Central packaging overview with organised packaging samples and scattered packaging data outside the display case

Short answer: You build the central packaging overview by first defining objectives and ownership, then structuring the data, bringing in suppliers and teams, and checking it for robustness before weighing Excel against software.

In many companies, packaging data sits at the same time in ERP systems, supplier sheets, Excel files, and email attachments. That is where the problem starts: the bottleneck is not the missing table, but the missing structure behind it. A central packaging overview is useful when it brings ownership, data quality, and evidence together. Setting it up as just a data collection creates more maintenance work – not a defensible foundation for compliance, material decisions, or documentation.

A central packaging overview is the unified, continuously maintained view of all relevant packaging, components, materials, weights, regulatory attributes, and proofs of a company. For teams in sustainability, packaging, procurement, and regulatory affairs, it is therefore not a reporting extra but an operational steering tool. This matters because packaging data is not only needed internally: official bodies and market rules require defensible categorisations, for example on which packaging is subject to dual-system participation. The ZSVR defines such packaging as sales, grouped, or transport packaging filled with goods that typically becomes waste at the private end consumer – a definition with direct impact on your data structure (ZSVR).

In this article you will learn how to build a defensible overview step by step: from data fields and roles to supplier integration and evidence. You will see early which information is genuinely steering-relevant, where Excel hits its limits, and how to organise your packaging data so PPWR compliance, technical documentation, and more sustainable packaging decisions become faster and safer day to day.

In practice, the difference only shows once a team pilots a recurring task with clear ownership, a review rule, and a measurable outcome.

TL;DR

  • Define the purpose of the overview first and decide whether PPWR compliance, internal steering, or both have priority.
  • Cut the scope small and start with one product group, one country, or 20 to 50 packaging items.
  • Decide bindingly which packaging types are in and out of scope before you start collecting data.
  • Name owners for data maintenance, release, and evidence so the overview stays current over time.
  • Check early which data sources you need to connect and replace manual Excel processes with a structured solution.

1. What needs to be decided before you start?

Yes: before you start, you have to make decisions that can't be cleanly fixed later through the data model. The most common mistake is not a missing tool but a pilot that tries to cover compliance, procurement, design steering, and all countries at once. A defensible central packaging overview therefore starts with hard boundaries, not with data collection.
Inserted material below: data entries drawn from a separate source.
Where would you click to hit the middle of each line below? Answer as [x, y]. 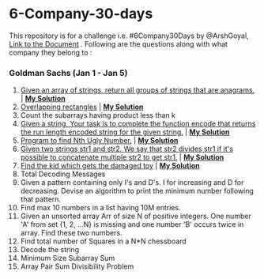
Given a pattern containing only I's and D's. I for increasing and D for [132, 183]
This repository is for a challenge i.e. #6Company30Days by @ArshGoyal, [129, 36]
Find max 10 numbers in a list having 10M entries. [100, 208]
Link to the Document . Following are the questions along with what [119, 43]
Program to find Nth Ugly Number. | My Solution [99, 141]
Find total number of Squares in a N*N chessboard [103, 241]
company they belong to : [51, 52]
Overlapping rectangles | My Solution [82, 107]
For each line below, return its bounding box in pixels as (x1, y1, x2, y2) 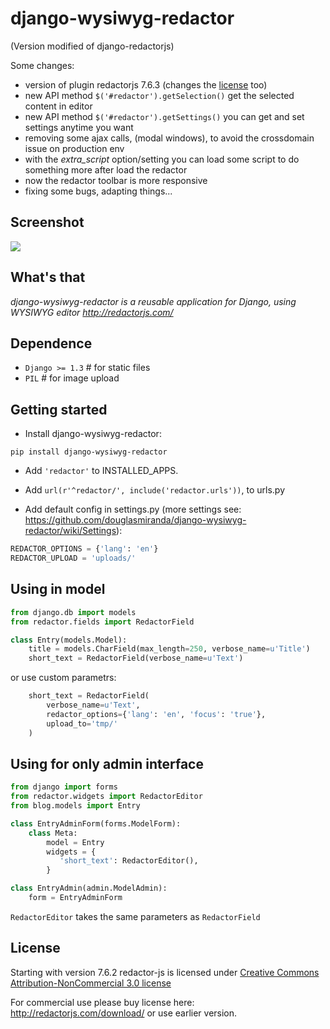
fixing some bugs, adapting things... (24, 185, 173, 197)
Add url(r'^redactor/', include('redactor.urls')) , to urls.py (24, 484, 286, 496)
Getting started (10, 401, 108, 418)
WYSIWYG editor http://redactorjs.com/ (10, 306, 174, 318)
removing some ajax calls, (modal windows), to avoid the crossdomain (24, 132, 315, 144)
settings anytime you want (24, 121, 134, 133)
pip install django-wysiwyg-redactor (10, 447, 168, 457)
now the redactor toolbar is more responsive (24, 174, 208, 186)
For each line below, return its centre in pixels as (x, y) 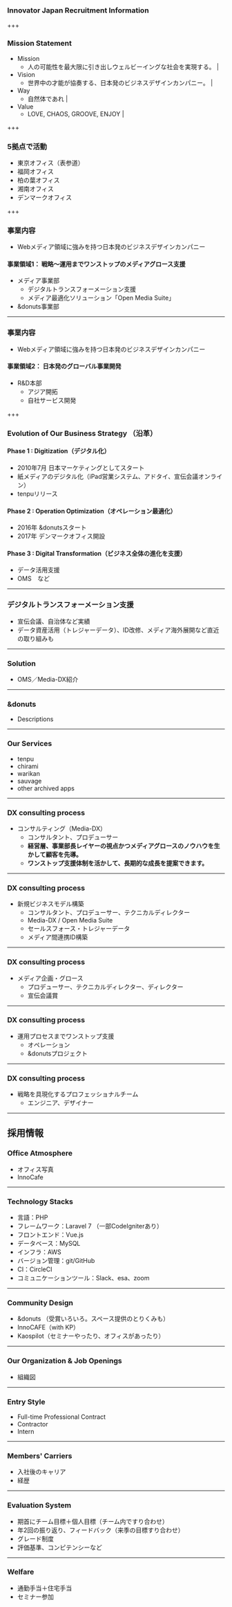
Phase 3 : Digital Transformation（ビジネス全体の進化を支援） (97, 553)
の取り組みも (35, 638)
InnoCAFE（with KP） (48, 1327)
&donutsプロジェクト (57, 1053)
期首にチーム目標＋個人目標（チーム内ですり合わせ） (93, 1521)
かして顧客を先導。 (55, 854)
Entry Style (26, 1401)
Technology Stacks (40, 1201)
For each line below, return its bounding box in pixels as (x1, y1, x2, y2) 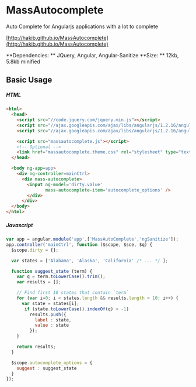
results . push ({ (29, 311, 66, 317)
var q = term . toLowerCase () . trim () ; (16, 273, 106, 280)
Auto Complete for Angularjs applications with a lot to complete (6, 23, 159, 30)
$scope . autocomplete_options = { (11, 359, 93, 366)
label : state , (34, 317, 72, 323)
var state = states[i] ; (21, 300, 80, 306)
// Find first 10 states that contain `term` (16, 290, 129, 296)
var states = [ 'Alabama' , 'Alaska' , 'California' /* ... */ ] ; (11, 258, 169, 263)
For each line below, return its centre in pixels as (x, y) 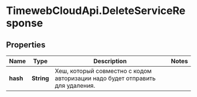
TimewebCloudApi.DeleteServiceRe (96, 11)
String (40, 78)
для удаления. (75, 86)
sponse (25, 23)
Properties (26, 45)
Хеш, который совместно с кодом (103, 71)
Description (110, 61)
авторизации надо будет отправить (105, 78)
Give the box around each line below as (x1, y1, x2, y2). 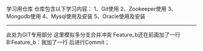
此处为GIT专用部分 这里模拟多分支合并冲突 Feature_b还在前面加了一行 (6, 31, 181, 38)
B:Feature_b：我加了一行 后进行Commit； (6, 38, 110, 46)
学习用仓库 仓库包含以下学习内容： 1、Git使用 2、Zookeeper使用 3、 (6, 5, 177, 12)
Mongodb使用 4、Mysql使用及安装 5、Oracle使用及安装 (6, 13, 146, 20)
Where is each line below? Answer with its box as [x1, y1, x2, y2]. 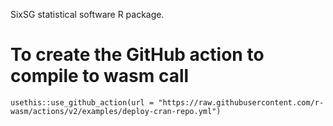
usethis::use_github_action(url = [10, 97, 155, 108]
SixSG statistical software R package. [10, 9, 165, 20]
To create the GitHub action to [10, 44, 265, 66]
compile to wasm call [10, 65, 190, 88]
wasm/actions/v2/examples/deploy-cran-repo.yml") [10, 106, 222, 116]
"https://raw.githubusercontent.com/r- [158, 97, 325, 108]
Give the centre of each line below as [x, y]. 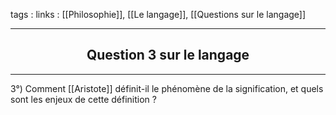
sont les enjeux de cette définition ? [83, 99]
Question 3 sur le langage [168, 55]
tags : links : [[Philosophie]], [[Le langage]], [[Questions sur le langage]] [158, 14]
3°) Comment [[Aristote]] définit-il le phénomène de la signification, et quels [167, 88]
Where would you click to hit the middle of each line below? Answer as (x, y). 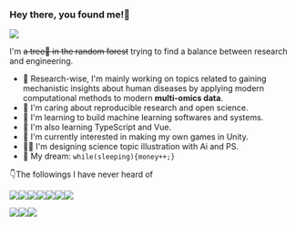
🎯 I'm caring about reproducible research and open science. (135, 108)
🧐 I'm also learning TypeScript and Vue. (97, 128)
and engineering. (41, 61)
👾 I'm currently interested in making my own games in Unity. (135, 137)
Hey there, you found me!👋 (70, 15)
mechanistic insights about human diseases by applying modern (143, 88)
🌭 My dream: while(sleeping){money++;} (99, 156)
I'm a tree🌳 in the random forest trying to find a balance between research (149, 51)
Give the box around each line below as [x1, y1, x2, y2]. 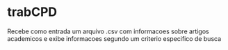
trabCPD [7, 4, 58, 20]
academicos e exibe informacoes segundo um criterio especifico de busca [7, 34, 222, 42]
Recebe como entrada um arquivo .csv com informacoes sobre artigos [7, 27, 210, 35]
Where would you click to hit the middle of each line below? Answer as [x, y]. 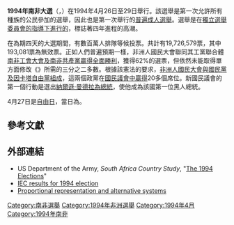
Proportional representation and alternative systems [92, 191]
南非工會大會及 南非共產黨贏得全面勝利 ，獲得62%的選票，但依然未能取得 [111, 61]
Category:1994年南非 [38, 214]
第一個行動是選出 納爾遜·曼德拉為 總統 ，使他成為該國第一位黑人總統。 [106, 87]
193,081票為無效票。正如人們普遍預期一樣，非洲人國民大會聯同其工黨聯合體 [116, 52]
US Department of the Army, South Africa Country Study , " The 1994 [115, 169]
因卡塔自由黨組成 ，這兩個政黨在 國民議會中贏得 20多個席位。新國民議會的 [118, 78]
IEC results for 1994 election [58, 183]
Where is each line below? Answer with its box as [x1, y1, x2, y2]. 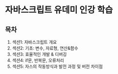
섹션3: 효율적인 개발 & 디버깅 [12, 52, 67, 57]
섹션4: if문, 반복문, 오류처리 [12, 57, 65, 63]
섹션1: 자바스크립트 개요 [12, 39, 57, 45]
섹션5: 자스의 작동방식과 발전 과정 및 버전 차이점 [12, 64, 103, 69]
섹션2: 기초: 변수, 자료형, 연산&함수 [12, 45, 79, 51]
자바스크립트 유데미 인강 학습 [5, 4, 113, 16]
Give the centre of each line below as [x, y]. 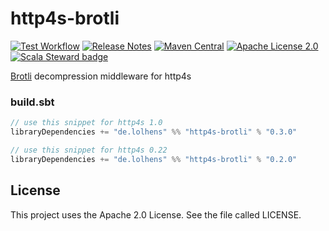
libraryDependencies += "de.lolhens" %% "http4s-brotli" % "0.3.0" [154, 132]
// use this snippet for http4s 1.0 [86, 123]
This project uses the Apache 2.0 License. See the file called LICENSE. [156, 214]
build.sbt [32, 102]
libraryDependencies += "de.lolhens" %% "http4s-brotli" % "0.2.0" [154, 159]
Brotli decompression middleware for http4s [101, 76]
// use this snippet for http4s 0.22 [89, 150]
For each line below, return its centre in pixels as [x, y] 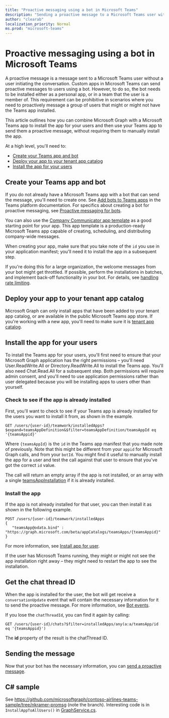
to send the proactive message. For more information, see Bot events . [77, 605]
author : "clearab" [24, 19]
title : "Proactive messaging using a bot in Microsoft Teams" [72, 10]
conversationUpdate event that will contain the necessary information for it [82, 600]
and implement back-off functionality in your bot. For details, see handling [82, 277]
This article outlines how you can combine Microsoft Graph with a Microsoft [84, 120]
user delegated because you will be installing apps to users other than [78, 382]
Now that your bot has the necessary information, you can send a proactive [83, 666]
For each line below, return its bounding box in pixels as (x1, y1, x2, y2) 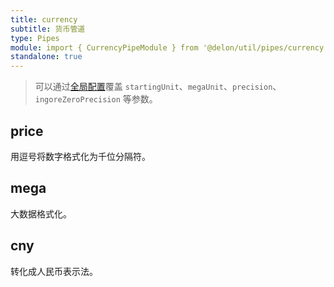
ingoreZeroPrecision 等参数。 (34, 93, 158, 105)
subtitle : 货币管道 (10, 24, 86, 34)
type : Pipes (10, 33, 60, 43)
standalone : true (10, 52, 83, 62)
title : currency (10, 14, 78, 25)
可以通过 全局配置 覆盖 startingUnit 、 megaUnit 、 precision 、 (34, 81, 282, 93)
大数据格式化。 (10, 207, 72, 220)
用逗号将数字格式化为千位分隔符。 (10, 150, 151, 162)
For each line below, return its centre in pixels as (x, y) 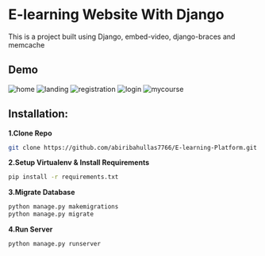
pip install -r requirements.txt (63, 177)
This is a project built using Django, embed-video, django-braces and (122, 36)
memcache (27, 44)
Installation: (38, 114)
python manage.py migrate (51, 214)
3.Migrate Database (42, 193)
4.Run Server (31, 229)
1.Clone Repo (30, 133)
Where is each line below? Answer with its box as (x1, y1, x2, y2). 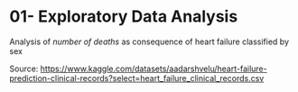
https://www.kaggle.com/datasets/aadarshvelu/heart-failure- (40, 63, 268, 74)
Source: (9, 63, 39, 74)
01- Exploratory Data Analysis (9, 6, 238, 27)
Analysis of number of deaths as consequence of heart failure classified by (9, 36, 290, 47)
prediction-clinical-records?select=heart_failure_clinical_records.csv (9, 72, 265, 83)
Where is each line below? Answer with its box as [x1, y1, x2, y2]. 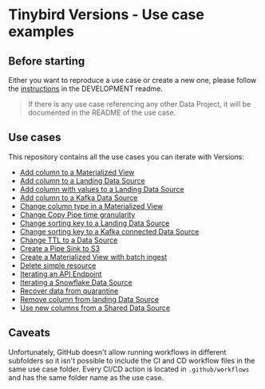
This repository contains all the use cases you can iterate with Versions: [8, 151, 245, 161]
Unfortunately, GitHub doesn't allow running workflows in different [8, 347, 227, 356]
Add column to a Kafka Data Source [19, 193, 138, 202]
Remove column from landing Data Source [19, 294, 160, 304]
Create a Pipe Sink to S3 [19, 243, 101, 253]
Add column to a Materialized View [19, 167, 135, 177]
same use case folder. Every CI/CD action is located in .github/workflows [8, 364, 250, 374]
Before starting [8, 54, 85, 68]
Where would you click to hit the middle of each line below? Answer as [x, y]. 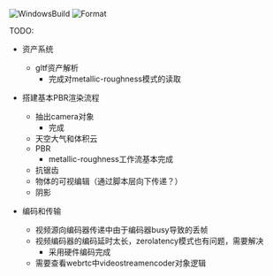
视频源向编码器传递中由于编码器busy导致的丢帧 [121, 230]
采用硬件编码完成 [80, 252]
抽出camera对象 [64, 116]
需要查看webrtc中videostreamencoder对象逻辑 [121, 263]
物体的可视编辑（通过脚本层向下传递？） [109, 181]
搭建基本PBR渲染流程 [61, 98]
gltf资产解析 [57, 68]
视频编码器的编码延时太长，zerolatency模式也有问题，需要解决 [149, 241]
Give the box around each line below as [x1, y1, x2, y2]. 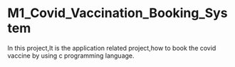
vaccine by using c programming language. [7, 51, 135, 60]
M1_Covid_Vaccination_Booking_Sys [7, 5, 228, 21]
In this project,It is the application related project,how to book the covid [7, 43, 216, 52]
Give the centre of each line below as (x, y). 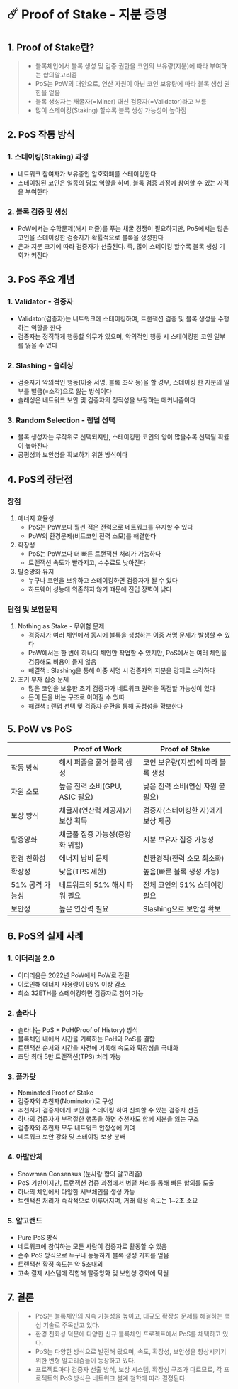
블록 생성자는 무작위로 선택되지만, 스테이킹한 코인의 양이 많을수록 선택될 (117, 437)
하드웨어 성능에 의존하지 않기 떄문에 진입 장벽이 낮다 (100, 589)
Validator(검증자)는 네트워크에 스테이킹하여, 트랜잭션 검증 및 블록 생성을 (117, 318)
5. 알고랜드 (25, 1221)
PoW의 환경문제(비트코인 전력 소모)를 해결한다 (92, 536)
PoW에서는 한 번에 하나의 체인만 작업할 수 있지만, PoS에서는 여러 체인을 (127, 653)
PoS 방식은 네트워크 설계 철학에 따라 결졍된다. (123, 1378)
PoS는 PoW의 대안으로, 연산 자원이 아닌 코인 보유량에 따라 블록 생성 (129, 84)
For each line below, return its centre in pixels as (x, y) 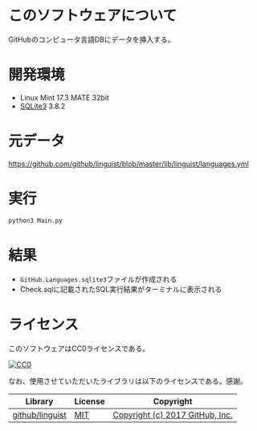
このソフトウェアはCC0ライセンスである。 (79, 348)
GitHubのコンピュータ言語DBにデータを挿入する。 (92, 39)
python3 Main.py (35, 221)
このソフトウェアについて (93, 16)
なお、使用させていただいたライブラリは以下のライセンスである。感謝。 (128, 380)
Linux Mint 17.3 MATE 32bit (65, 97)
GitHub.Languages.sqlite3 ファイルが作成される (98, 279)
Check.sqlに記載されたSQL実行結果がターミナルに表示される (121, 289)
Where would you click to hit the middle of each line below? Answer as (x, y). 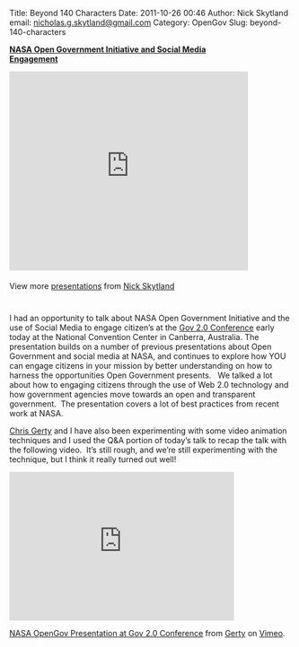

  1. Put the purpose in writing. Decide first whether the pilot should mainly deliver PPWR and German Packaging Act (VerpackG) evidence, make packaging data visible for internal decisions, or both with equal weight. This decision determines which fields are mandatory: for compliance you need solid sources, packaging type, and material logic; for steering you also need comparability across articles, suppliers, and variants. The fact that packaging is regulated differently shows in the official split between sales, grouped, and transport packaging at the Federal Ministry for the Environment and in the definitions from the ZSVR catalogue of packaging subject to system participation.
  2. Cut the scope small and check-ready. Start with one product group, one country, or one business unit and roughly 20 to 50 packaging items, so that material variety, supplier differences, and packaging types become visible without making the pilot unmanageable.
  3. Explicitly include and exclude packaging types. Use the official guard rail: subject to system participation are filled sales, grouped, or transport packaging that typically becomes waste at the private end consumer, per the ZSVR. If you don't apply this logic from the start, you quickly mix in transport, export, or other packaging that is not treated the same way. Later reports and analyses then become unreliable.
  4. Name a functional owner and field-level responsibilities. Assign a responsible position in packaging, regulatory, or sustainability. For each data field, define who supplies, who checks, and who releases: procurement for supplier information, product development for specifications, regulatory for plausibility checks, sustainability for assessment attributes. Without this mapping, the overview stays a list without commitment.
  5. Define one request template and a maintenance cycle. Don't request data via Excel, PDF, and email in parallel; use a standardised sheet with mandatory fields, a source field, and a deadline. Every value needs a proof; no source, no released entry. Also plan a fixed update rhythm, for example quarterly or on material changes.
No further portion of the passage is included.